I like it because seniors and less active dogs naturally need fewer calories than more active dogs do, but most companies make their senior foods with a lot of filler and cut back on the protein. This food is fairly low and calories and still has plenty of meat-based protein, mostly beef. Rocky's energy is good, he's nice and slim and has good muscle tone on this. 

It's about $45 for a 40lb bag at the feed store. 

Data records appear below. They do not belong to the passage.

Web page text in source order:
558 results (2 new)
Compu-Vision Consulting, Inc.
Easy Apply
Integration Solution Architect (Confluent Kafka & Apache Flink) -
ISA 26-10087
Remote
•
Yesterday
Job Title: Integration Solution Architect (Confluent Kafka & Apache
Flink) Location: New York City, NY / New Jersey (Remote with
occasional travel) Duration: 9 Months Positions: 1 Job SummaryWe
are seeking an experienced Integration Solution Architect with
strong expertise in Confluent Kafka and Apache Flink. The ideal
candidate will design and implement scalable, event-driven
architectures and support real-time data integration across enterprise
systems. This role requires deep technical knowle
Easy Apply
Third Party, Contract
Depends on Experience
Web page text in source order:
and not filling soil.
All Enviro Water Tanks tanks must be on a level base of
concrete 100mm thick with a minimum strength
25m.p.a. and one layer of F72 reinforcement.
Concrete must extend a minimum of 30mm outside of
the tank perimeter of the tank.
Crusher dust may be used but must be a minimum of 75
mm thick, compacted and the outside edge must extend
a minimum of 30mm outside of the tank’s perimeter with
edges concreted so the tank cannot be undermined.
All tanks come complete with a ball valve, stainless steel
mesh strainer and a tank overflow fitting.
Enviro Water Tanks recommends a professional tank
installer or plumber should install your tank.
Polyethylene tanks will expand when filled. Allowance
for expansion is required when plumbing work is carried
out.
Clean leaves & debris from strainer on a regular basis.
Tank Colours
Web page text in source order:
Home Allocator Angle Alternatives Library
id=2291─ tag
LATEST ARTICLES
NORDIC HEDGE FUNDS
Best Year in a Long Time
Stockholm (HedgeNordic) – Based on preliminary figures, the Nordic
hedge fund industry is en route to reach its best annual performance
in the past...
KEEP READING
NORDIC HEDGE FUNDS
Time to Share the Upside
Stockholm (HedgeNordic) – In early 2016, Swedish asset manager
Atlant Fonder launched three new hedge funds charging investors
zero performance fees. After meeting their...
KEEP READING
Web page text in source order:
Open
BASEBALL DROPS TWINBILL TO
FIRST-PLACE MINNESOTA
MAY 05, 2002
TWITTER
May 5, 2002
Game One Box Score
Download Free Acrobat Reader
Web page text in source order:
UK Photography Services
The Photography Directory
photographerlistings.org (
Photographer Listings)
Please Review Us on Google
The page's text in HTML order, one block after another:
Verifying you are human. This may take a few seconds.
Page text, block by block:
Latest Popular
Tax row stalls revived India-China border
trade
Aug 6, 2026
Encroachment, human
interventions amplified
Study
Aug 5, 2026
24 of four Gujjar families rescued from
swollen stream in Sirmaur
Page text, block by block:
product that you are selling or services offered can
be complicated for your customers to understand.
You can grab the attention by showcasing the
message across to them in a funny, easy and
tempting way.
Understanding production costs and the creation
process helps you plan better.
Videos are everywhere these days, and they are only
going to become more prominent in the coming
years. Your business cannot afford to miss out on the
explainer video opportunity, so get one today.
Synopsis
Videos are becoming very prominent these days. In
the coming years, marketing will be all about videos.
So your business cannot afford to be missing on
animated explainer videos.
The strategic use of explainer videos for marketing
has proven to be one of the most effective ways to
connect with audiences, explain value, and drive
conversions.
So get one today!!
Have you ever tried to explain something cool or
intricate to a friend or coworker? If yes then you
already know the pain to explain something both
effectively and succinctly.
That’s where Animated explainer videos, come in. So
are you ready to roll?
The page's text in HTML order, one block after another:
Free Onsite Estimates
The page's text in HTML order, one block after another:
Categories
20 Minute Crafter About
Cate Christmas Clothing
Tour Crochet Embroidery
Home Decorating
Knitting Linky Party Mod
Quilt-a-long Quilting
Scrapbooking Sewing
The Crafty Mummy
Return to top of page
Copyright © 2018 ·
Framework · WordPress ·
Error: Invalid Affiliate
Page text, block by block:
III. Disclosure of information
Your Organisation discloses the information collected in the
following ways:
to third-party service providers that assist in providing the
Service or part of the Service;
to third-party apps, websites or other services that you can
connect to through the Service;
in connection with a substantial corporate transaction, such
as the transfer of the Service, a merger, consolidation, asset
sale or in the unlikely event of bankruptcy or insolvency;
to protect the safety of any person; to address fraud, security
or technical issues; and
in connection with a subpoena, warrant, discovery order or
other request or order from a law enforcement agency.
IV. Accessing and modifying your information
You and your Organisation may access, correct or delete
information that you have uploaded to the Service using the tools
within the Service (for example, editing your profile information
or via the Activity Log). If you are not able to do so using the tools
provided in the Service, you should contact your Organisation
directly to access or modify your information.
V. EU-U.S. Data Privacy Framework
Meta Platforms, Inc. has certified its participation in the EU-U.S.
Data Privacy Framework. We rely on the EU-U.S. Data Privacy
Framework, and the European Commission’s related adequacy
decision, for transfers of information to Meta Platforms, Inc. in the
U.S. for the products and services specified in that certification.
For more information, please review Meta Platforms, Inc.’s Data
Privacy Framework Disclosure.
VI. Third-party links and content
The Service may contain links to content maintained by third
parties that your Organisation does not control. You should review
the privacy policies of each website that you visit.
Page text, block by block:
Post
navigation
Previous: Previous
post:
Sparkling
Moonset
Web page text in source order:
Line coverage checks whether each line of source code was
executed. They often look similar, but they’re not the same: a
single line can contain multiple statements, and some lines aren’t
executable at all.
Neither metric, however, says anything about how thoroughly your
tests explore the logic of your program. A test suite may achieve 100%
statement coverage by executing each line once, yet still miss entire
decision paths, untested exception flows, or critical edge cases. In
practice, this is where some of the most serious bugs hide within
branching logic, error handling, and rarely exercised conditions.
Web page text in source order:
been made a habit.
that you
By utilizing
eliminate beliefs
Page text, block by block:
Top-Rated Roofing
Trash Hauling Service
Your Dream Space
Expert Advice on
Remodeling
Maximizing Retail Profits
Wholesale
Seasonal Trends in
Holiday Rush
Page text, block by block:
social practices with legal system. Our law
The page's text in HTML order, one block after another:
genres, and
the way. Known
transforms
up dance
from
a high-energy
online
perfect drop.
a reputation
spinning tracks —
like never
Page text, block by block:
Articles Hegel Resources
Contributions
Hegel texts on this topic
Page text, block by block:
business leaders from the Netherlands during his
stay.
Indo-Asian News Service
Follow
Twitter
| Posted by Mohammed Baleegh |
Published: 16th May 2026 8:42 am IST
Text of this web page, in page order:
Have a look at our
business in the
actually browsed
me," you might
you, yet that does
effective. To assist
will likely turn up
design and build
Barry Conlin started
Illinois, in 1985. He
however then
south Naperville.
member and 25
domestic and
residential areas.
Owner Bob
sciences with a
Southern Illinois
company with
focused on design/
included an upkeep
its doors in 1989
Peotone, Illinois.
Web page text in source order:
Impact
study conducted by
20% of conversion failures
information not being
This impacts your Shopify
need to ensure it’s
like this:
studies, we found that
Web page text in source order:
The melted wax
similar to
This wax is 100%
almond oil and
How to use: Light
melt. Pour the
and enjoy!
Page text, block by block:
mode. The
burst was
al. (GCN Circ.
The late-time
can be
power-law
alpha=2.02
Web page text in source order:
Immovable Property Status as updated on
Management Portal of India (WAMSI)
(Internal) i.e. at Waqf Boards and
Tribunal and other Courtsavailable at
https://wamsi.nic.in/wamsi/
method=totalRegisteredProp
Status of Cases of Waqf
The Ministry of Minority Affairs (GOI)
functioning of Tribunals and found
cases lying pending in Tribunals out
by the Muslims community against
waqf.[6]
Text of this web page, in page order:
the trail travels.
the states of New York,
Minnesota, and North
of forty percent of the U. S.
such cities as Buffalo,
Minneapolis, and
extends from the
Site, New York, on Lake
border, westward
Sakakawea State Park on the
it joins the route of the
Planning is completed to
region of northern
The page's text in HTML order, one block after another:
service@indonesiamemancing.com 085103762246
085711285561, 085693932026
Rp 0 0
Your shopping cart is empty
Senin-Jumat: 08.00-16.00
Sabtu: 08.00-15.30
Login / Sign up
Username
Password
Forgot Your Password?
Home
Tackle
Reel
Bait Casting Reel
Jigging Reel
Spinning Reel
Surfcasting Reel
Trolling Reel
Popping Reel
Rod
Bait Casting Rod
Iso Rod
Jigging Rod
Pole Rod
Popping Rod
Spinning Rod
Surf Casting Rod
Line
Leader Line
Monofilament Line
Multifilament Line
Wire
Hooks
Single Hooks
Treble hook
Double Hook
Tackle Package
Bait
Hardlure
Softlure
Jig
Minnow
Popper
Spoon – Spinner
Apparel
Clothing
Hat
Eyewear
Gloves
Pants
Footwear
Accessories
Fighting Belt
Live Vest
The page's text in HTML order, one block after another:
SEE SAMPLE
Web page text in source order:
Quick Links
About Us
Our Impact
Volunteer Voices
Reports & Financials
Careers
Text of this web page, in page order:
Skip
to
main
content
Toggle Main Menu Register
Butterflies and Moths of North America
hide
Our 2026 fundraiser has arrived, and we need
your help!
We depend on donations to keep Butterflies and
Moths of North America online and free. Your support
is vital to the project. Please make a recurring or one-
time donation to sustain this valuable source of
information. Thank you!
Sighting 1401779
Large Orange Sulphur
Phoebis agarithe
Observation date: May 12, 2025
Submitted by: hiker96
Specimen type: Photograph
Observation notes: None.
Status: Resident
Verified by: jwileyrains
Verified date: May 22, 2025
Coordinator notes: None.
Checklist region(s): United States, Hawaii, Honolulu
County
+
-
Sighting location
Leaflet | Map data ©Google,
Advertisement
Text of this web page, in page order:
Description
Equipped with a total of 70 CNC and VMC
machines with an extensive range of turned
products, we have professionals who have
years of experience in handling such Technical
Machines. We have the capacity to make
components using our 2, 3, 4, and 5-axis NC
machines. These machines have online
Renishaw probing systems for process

Just thought I'd pass it along.


----------



## Bridget (Apr 5, 2004)

Our vet recommends less fiber for senior dogs. It seems like for everyone you talk to about dogfood, you get a different theory though. We buy Native at our feed store and pay about the same as what you do.


----------



## Emoore (Oct 9, 2002)

Native is good stuff.


----------



## arycrest (Feb 28, 2006)

I've always had good results feeding my seniors regular adult foods.


----------



## Emoore (Oct 9, 2002)

arycrest said:


> I've always had good results feeding my seniors regular adult foods.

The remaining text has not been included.